INPUT RECORDS:
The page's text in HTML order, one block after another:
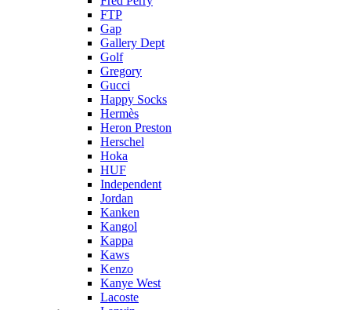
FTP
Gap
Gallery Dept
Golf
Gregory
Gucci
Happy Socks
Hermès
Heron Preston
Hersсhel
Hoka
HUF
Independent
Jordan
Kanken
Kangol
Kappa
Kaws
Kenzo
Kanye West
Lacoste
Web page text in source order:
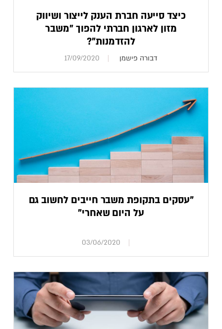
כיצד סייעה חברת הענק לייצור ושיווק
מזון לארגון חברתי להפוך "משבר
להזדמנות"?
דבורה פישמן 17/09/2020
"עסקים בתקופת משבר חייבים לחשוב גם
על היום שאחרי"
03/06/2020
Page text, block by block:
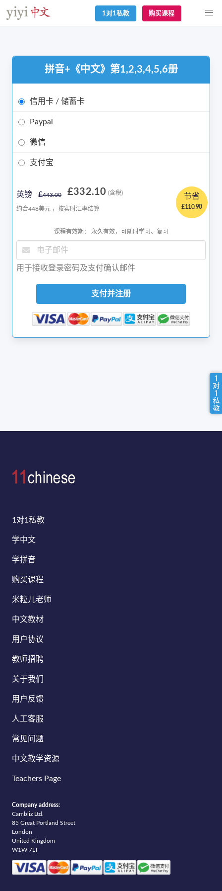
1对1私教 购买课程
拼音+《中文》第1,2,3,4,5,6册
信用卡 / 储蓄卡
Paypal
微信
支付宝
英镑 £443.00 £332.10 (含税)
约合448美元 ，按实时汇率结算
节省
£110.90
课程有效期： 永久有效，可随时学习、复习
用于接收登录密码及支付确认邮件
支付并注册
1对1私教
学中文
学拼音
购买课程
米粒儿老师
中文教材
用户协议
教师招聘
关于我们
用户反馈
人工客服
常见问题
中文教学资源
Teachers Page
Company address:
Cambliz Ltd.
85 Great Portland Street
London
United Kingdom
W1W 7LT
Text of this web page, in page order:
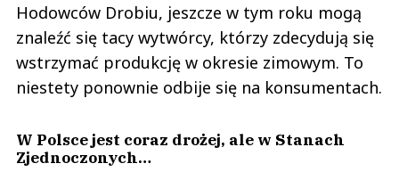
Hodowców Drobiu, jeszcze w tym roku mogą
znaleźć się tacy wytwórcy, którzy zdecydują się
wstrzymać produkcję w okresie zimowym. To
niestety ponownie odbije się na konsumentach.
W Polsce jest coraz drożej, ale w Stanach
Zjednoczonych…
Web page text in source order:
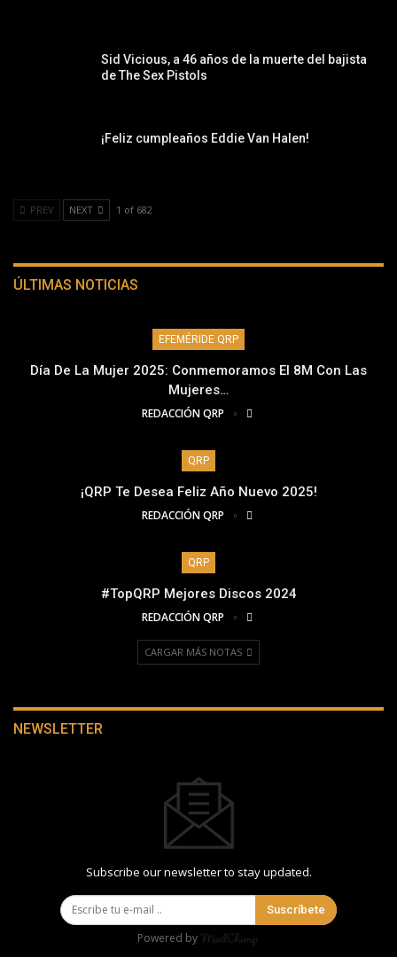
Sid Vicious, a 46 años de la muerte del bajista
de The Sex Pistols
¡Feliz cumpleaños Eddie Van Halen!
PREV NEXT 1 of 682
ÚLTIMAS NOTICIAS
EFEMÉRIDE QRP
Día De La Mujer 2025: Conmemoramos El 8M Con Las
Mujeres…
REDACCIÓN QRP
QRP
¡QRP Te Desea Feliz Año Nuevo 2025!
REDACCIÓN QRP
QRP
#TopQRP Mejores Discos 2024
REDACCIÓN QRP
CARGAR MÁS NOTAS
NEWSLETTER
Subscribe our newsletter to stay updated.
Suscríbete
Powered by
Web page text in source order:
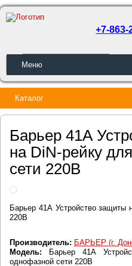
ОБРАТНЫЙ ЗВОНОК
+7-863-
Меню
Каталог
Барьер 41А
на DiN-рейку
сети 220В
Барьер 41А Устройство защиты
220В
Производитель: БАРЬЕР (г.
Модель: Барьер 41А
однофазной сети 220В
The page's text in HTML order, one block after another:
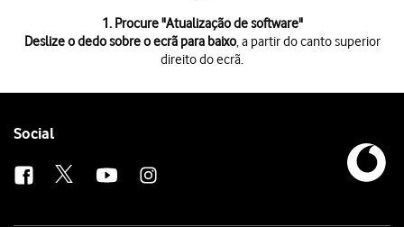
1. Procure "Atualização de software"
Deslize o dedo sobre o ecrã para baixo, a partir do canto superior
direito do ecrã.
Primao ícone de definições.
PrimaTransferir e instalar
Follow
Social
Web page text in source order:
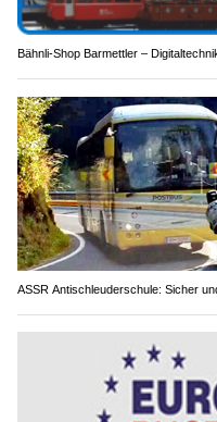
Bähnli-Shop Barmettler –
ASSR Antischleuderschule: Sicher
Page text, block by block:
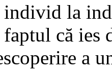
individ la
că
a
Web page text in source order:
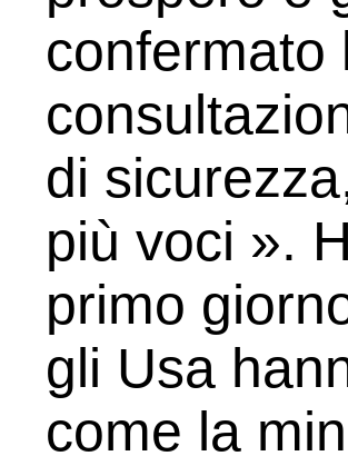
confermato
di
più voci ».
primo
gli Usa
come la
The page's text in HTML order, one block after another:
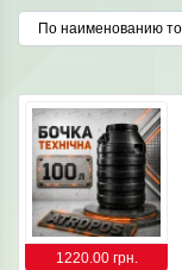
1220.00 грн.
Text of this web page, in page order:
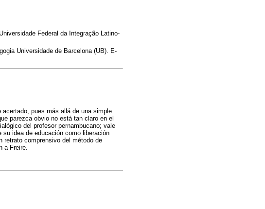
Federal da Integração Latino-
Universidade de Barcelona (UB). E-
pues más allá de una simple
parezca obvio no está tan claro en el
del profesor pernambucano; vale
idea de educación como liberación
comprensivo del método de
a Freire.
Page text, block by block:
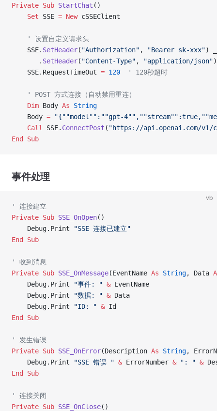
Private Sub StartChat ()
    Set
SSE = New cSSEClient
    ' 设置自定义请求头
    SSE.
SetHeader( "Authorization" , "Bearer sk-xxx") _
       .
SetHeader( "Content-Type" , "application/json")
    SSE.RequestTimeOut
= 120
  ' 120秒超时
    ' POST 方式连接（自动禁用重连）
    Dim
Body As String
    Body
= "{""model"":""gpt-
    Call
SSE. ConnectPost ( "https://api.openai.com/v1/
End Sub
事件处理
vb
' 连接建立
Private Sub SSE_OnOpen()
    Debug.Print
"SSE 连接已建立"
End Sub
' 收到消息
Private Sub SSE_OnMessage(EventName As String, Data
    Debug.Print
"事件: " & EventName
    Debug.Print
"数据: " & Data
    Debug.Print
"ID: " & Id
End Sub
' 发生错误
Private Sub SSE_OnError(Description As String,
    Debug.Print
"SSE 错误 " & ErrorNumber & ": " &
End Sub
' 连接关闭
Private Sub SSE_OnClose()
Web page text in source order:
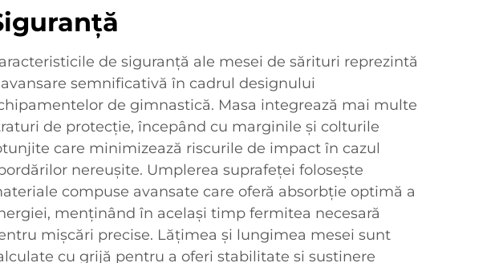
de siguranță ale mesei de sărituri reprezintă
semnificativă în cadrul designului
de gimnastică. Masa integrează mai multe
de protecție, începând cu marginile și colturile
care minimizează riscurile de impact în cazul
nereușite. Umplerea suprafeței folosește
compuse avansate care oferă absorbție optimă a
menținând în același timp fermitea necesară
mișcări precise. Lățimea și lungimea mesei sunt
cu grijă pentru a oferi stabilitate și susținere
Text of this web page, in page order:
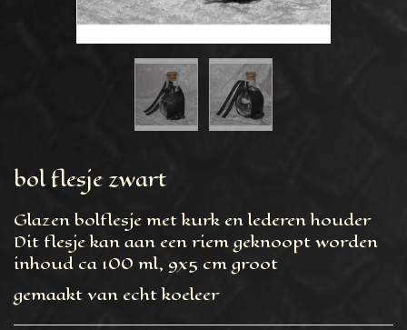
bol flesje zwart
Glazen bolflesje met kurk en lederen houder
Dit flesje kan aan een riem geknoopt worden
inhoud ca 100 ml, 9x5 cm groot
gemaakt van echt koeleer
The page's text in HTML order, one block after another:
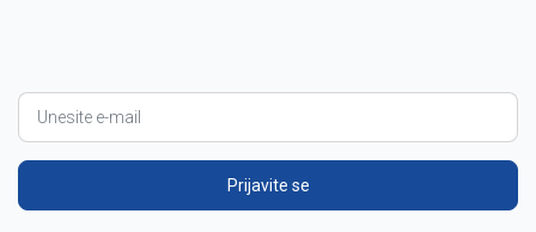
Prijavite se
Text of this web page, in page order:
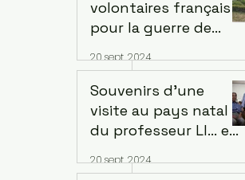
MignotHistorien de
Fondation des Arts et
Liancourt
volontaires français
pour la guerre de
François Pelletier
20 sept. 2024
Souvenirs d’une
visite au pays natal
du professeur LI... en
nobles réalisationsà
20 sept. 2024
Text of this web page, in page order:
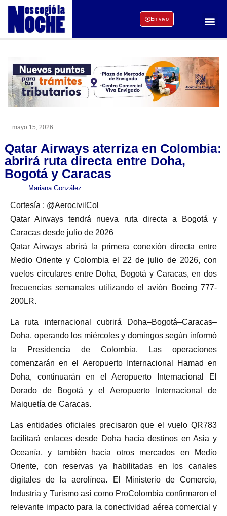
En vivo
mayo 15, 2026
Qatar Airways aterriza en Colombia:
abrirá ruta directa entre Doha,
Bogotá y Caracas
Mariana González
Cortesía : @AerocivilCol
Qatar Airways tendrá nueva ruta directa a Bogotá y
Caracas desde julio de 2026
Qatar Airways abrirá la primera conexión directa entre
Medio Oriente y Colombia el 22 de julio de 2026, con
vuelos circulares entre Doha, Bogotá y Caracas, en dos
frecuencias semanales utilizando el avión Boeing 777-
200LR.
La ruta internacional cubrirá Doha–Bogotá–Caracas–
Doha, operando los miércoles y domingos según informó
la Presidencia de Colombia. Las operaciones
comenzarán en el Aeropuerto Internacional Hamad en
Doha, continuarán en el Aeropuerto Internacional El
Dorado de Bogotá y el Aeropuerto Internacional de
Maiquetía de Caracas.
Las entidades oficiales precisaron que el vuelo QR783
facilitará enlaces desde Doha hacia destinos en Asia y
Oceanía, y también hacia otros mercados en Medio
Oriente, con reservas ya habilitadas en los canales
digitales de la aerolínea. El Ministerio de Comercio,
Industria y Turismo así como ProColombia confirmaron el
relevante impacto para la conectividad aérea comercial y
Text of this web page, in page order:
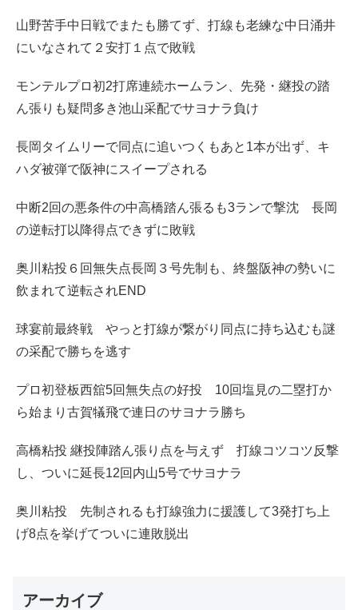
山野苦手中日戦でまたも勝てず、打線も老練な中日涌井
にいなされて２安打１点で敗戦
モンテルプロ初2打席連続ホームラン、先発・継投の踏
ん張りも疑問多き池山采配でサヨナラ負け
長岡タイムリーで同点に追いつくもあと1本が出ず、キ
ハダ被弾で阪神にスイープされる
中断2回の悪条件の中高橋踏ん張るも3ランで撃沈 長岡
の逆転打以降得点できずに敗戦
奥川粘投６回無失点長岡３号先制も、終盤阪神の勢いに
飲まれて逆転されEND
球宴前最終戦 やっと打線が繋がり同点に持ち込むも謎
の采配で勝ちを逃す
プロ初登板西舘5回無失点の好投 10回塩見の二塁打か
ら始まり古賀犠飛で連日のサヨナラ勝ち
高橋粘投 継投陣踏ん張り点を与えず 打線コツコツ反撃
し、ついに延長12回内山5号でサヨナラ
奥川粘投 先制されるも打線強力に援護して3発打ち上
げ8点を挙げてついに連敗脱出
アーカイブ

PROBLEM DESCRIPTION:
When a line in the material above holds the word "desde", copy that line.

SOLUTION TO THE PROBLEM:
Caracas desde julio de 2026
facilitará enlaces desde Doha hacia destinos en Asia y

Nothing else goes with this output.